Sometime in the mid-1820s tenants on the Mahon estate at Ahascragh in north County Galway wrote to their landlord, begging him not to evict them:
‘Pray pity your poor people who always did and always will pay their rents well, better drown us than turn us off, for there is no place for us anywhere. We were a quiet easy poor people who did never complain . . . why would you destroy us . . .’
The partial failure of the potato crop in 1821 precipitated the crisis and represented the most serious period of food shortage in the early nineteenth century, with extreme distress occurring in nine western counties from late April until mid-August 1822, resulting in deaths from starvation in the extreme west and deaths from typhus across many parts of the countryside and in many towns. The government estimated that the inability of the rural poor to purchase food in counties Cork, Kerry, Limerick, Clare, Galway, Roscommon, Sligo, Leitrim and Mayo resulted in over one million people living on the verge of starvation in the month of July alone.

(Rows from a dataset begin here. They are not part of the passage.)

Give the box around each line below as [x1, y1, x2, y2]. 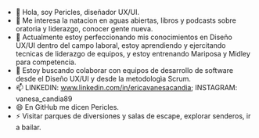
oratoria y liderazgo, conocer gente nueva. [15, 24, 153, 33]
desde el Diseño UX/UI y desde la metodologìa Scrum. [15, 74, 192, 83]
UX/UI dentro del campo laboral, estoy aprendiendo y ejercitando [15, 41, 226, 50]
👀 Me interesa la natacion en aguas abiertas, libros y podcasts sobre [15, 16, 236, 25]
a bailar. [15, 122, 41, 132]
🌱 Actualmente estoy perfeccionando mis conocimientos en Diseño [15, 32, 232, 42]
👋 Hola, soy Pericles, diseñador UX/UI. [15, 8, 140, 16]
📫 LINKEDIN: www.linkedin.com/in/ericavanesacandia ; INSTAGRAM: [15, 83, 238, 92]

The Irish rural population began to increase at a phenomenal rate during the last two decades of the eighteenth century, with the preference for early marriages and the dominant position of the potato sustaining a culture of large family units, reinforced by the cheapness of rearing children and their value as free labour. The inherent tendency towards the subletting of already inadequate plots, aggravated by the increasing preference of landowners to sublet large sections of their estates, the absence of a Poor Law until 1838 and the concurrent necessity for several generations to live together in cramped cabins, which were often shared with the family’s cow or pig, contributed to the often wretched lives of the typical rural family in the west.Historian Samuel Clark has observed that during this period landowners were especially anxious to dislodge poverty-stricken squatters who occupied land without official permission and frequently without paying rent. With eviction clearly in mind on the Ahascragh portion of his estate, in 1823 Ross Mahon compiled a return of 71 destitute tenants owing arrears of £515–9s.–2?d. The 1823 Mahon rentals highlight the devastation that the 1822 famine brought to one small community, with two heads of families listed as ‘dead’, ten families listed as ‘beggars’, nineteen listed as ‘insolvent’, 21 listed as ‘to be discharged’ and eleven families ominously labelled ‘gone away’.